Twenty-five years ago, the world was shaken by the harrowing image of Palestinian child Mohammed al-Durrah sheltering behind his father beside a concrete barrel in a narrow Gaza Street. A television camera captured his desperate pleas under a hail of bullets before he was killed in his father’s arms on September 30, 2000. His image became a global symbol of the crimes of the usurping entity and an icon of the suffering of Palestinian children, despite its attempts to deny responsibility.
Today, a quarter of a century later, the scene is repeating itself in even more brutal ways. Since October 7, 2023, the Gaza Strip has endured a war internationally described as genocide. Relentless bombing by the usurping entity has reduced residential neighborhoods to rubble and left tens of thousands dead, including more than 20,000 children, according to human rights organizations. Save the Children reports that at least one child is killed every hour in Gaza, while UNICEF has called the enclave “a graveyard for children.” These staggering figures reveal a systematic policy against civilians and recall the moment of Mohammed al-Durrah, as if his image lives on in every Palestinian child killed under the bombardment.
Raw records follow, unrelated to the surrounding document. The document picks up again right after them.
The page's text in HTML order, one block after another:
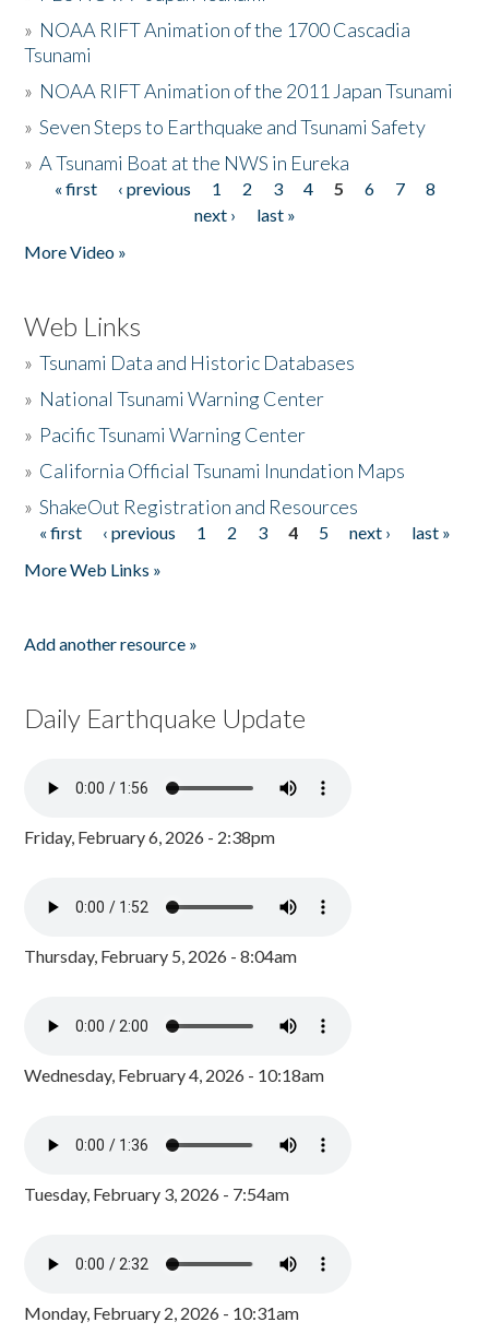
» NOAA RIFT Animation of the 1700 Cascadia
Tsunami
» NOAA RIFT Animation of the 2011 Japan Tsunami
»Seven Steps to Earthquake and Tsunami Safety
»A Tsunami Boat at the NWS in Eureka
Pages
« first ‹ previous 1 2 3 4 5 6 7
8
next ›
last »
More Video »
Web Links
»Tsunami Data and Historic Databases
» National Tsunami Warning Center
» Pacific Tsunami Warning Center
» California Official Tsunami Inundation Maps
»ShakeOut Registration and Resources
Pages
« first ‹ previous 1 2 3 4 5 next ›
last »
More Web Links »
Add another resource »
Daily Earthquake Update
Friday, February 6, 2026 - 2:38pm
Thursday, February 5, 2026 - 8:04am
Wednesday, February 4, 2026 - 10:18am
Tuesday, February 3, 2026 - 7:54am
Monday, February 2, 2026 - 10:31am
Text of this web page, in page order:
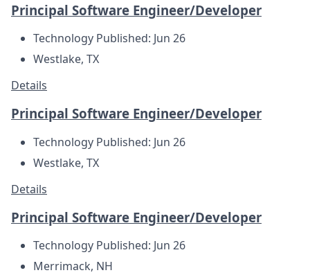
Principal Software Engineer/Developer
Technology Published: Jun 26
Westlake, TX
Details
Principal Software Engineer/Developer
Technology Published: Jun 26
Westlake, TX
Details
Principal Software Engineer/Developer
Technology Published: Jun 26
Merrimack, NH
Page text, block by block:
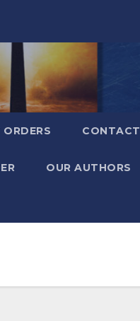
CONTACT
OUR AUTHORS
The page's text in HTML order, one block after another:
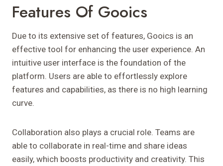
Features Of Gooics
Due to its extensive set of features, Gooics is an
effective tool for enhancing the user experience. An
intuitive user interface is the foundation of the
platform. Users are able to effortlessly explore
features and capabilities, as there is no high learning
curve.
Collaboration also plays a crucial role. Teams are
able to collaborate in real-time and share ideas
easily, which boosts productivity and creativity. This
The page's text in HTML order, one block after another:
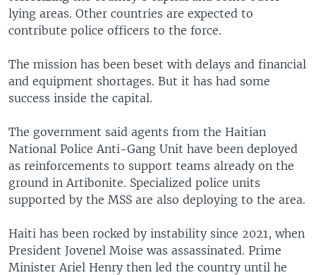
lying areas. Other countries are expected to
contribute police officers to the force.
The mission has been beset with delays and financial
and equipment shortages. But it has had some
success inside the capital.
The government said agents from the Haitian
National Police Anti-Gang Unit have been deployed
as reinforcements to support teams already on the
ground in Artibonite. Specialized police units
supported by the MSS are also deploying to the area.
Haiti has been rocked by instability since 2021, when
President Jovenel Moise was assassinated. Prime
Minister Ariel Henry then led the country until he
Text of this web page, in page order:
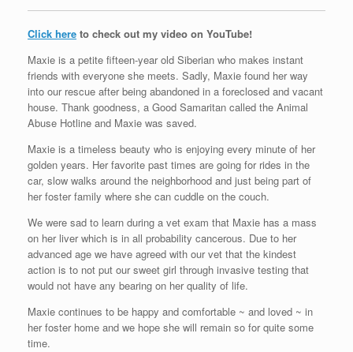
Click here to check out my video on YouTube!
Maxie is a petite fifteen-year old Siberian who makes instant
friends with everyone she meets. Sadly, Maxie found her way
into our rescue after being abandoned in a foreclosed and vacant
house. Thank goodness, a Good Samaritan called the Animal
Abuse Hotline and Maxie was saved.
Maxie is a timeless beauty who is enjoying every minute of her
golden years. Her favorite past times are going for rides in the
car, slow walks around the neighborhood and just being part of
her foster family where she can cuddle on the couch.
We were sad to learn during a vet exam that Maxie has a mass
on her liver which is in all probability cancerous. Due to her
advanced age we have agreed with our vet that the kindest
action is to not put our sweet girl through invasive testing that
would not have any bearing on her quality of life.
Maxie continues to be happy and comfortable ~ and loved ~ in
her foster home and we hope she will remain so for quite some
time.

The assault is not limited to bombs; it extends to starvation and siege. Since the start of the war, more than two million people have been deprived of food, water, and medicine. United Nations agencies warn of imminent famine affecting hundreds of thousands, with children facing death from hunger and disease. Systematic attacks on hospitals and medical teams have pushed Gaza’s health system to the brink of total collapse, with most facilities destroyed or barely functioning.
Meanwhile, in the West Bank, settler violence and military raids intensify in parallel with the war on Gaza. Human rights reports document hundreds of attacks that have killed and injured scores of Palestinians and forced entire communities into displacement, amid mass arrests of thousands, including women and children—a policy of collective punishment.
These ongoing crimes bring back the image of Mohammed al-Durrah as a mirror of today’s bloody reality. The blood of children in Gaza and the West Bank cries out to the world to break the wall of silence and end the aggression and genocide. Mohammed al-Durrah—and every child who has died under bombardment—remains a witness to an unending tragedy and a symbol of a promise that will not fade: justice will come, no matter how long it takes.